→ Exercise material:
▼▼▼
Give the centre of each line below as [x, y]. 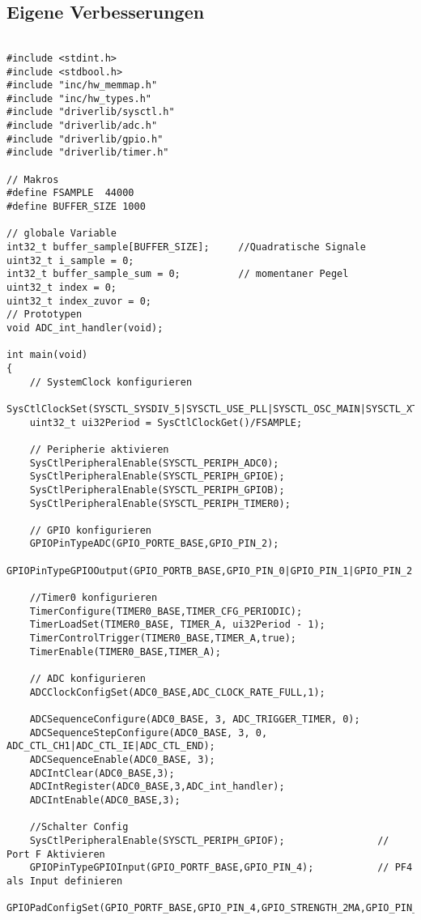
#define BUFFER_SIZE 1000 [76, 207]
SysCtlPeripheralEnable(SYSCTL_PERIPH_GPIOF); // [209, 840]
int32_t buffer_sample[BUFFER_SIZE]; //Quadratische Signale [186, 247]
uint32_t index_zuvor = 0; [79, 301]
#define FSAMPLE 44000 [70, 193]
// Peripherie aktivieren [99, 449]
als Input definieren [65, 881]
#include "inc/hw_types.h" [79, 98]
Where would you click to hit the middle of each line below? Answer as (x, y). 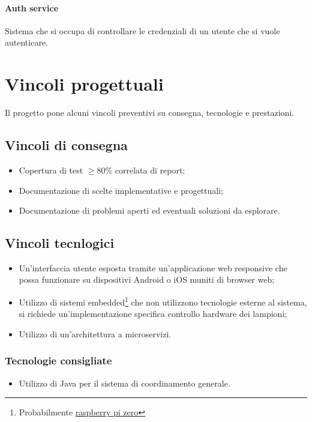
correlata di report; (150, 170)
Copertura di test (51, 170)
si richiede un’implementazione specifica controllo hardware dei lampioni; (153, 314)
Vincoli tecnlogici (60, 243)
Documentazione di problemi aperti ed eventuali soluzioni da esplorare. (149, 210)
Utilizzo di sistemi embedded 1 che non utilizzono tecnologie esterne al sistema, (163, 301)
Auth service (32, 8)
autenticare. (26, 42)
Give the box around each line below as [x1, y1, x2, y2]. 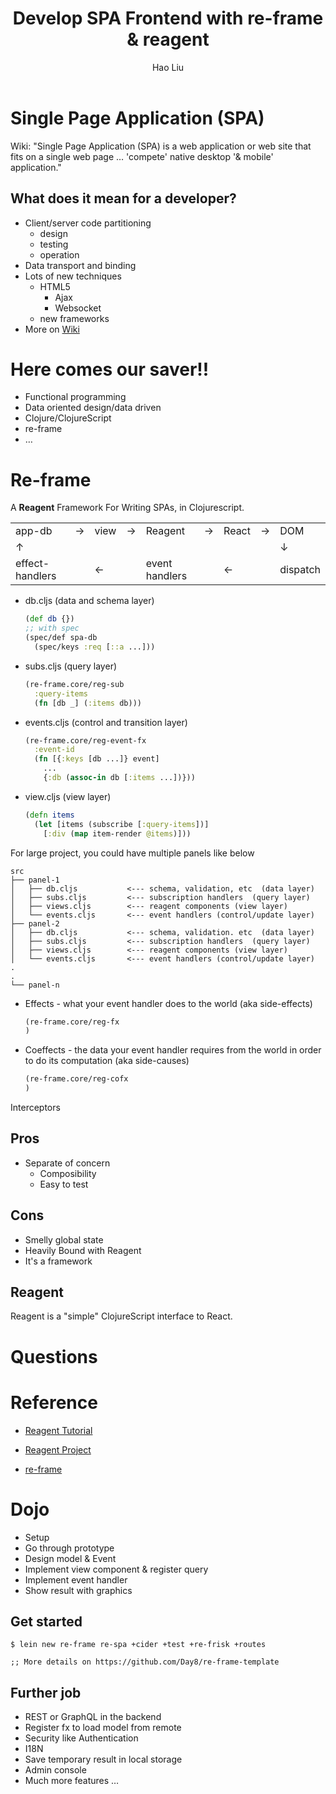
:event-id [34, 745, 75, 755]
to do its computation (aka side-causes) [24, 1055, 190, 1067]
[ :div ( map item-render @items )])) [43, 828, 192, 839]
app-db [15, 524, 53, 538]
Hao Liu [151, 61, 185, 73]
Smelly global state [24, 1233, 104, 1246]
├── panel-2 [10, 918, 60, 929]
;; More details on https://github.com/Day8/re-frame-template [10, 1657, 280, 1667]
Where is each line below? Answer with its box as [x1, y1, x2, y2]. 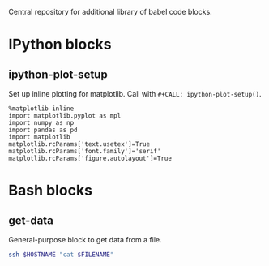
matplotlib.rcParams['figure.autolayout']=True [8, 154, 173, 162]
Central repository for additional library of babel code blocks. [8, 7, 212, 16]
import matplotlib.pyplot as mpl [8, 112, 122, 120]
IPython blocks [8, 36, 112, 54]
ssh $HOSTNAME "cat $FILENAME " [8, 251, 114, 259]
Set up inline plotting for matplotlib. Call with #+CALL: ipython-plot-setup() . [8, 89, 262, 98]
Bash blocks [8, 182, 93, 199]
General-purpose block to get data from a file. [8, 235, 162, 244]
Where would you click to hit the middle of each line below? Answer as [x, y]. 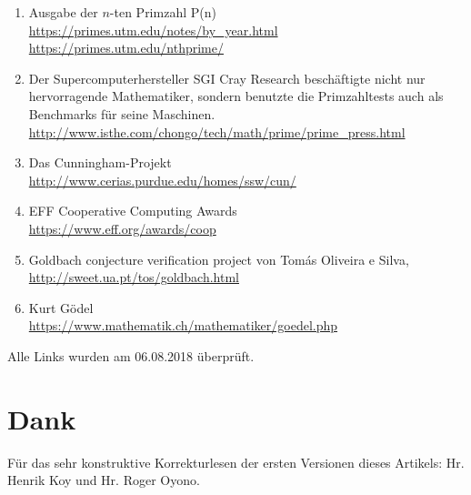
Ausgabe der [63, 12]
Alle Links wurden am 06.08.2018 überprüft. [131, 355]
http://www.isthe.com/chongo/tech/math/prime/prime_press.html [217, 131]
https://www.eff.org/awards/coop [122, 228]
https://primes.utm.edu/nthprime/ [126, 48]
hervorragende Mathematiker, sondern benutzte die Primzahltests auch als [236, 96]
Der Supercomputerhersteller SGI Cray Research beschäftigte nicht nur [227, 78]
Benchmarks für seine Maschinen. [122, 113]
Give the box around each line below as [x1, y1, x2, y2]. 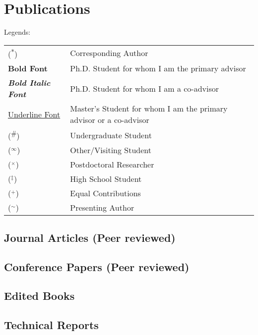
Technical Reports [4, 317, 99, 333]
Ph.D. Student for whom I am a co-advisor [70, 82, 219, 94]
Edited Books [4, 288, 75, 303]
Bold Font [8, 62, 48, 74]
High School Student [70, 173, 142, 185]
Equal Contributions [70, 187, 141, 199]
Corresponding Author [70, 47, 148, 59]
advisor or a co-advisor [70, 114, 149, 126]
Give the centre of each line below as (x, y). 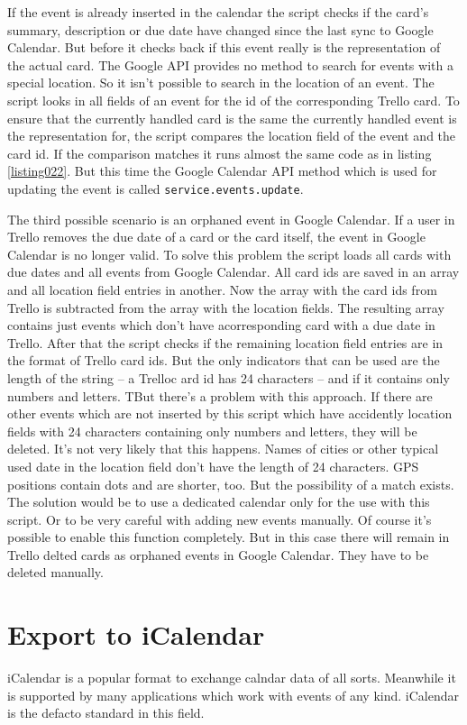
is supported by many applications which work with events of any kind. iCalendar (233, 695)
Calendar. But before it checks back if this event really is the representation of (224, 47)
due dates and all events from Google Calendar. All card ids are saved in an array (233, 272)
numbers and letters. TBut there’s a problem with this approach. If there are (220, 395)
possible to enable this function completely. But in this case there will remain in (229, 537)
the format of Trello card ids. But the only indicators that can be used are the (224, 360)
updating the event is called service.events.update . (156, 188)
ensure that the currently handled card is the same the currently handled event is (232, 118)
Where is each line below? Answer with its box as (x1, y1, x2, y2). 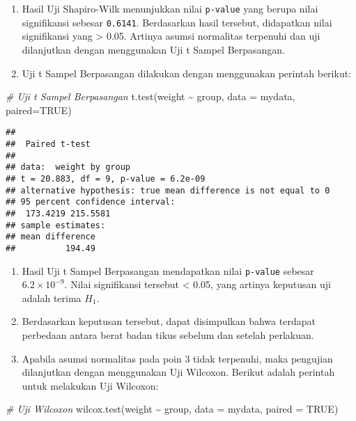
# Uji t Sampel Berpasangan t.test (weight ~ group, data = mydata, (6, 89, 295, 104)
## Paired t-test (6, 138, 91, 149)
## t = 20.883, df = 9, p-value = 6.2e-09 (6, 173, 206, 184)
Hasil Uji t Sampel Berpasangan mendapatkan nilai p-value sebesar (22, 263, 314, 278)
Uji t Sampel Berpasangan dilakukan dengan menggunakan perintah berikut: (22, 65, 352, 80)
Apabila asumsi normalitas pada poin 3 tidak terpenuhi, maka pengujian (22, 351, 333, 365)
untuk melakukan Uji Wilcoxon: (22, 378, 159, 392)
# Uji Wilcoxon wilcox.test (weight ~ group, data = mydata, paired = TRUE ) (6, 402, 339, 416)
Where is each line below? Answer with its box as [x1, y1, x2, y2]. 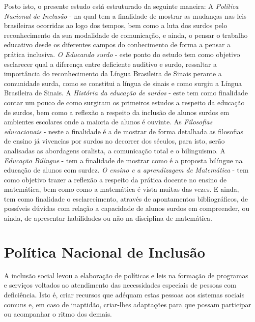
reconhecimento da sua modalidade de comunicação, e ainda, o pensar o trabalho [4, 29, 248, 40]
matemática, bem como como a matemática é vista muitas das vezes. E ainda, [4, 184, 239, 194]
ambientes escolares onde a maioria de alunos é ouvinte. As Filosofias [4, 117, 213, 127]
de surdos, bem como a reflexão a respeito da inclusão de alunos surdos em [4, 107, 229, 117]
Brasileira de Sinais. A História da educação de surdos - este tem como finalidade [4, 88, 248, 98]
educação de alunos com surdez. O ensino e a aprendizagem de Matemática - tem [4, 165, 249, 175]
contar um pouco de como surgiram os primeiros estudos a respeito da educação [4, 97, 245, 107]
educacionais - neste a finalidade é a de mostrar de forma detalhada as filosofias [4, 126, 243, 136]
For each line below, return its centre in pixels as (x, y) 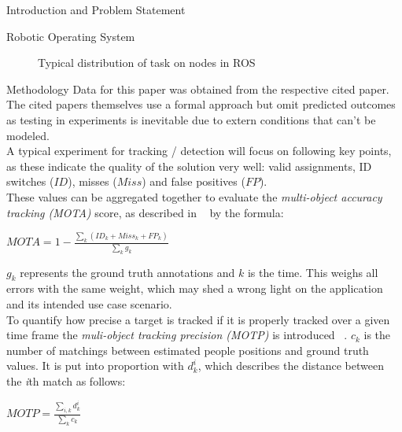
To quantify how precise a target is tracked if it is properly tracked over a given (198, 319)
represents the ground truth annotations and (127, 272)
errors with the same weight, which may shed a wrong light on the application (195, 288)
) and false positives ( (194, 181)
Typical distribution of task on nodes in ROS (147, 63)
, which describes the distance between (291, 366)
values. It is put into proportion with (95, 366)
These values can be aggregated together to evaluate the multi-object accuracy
▲▲▲
What you return must match the lines above from the one with "#define BUFFER_SIZE 1000 [76, 207]" through the one with "si richiede un’implementazione" exactly, with both ends included and the pictures excluded.

→ Your solution:
#define BUFFER_SIZE 1000 [76, 207]
SysCtlPeripheralEnable(SYSCTL_PERIPH_GPIOF); // [209, 840]
int32_t buffer_sample[BUFFER_SIZE]; //Quadratische Signale [186, 247]
uint32_t index_zuvor = 0; [79, 301]
#define FSAMPLE 44000 [70, 193]
// Peripherie aktivieren [99, 449]
als Input definieren [65, 881]
#include "inc/hw_types.h" [79, 98]
Where would you click to hit the middle of each line below? Answer as (x, y). 
correlata di report; (150, 170)
Copertura di test (51, 170)
si richiede un’implementazione specifica controllo hardware dei lampioni; (153, 314)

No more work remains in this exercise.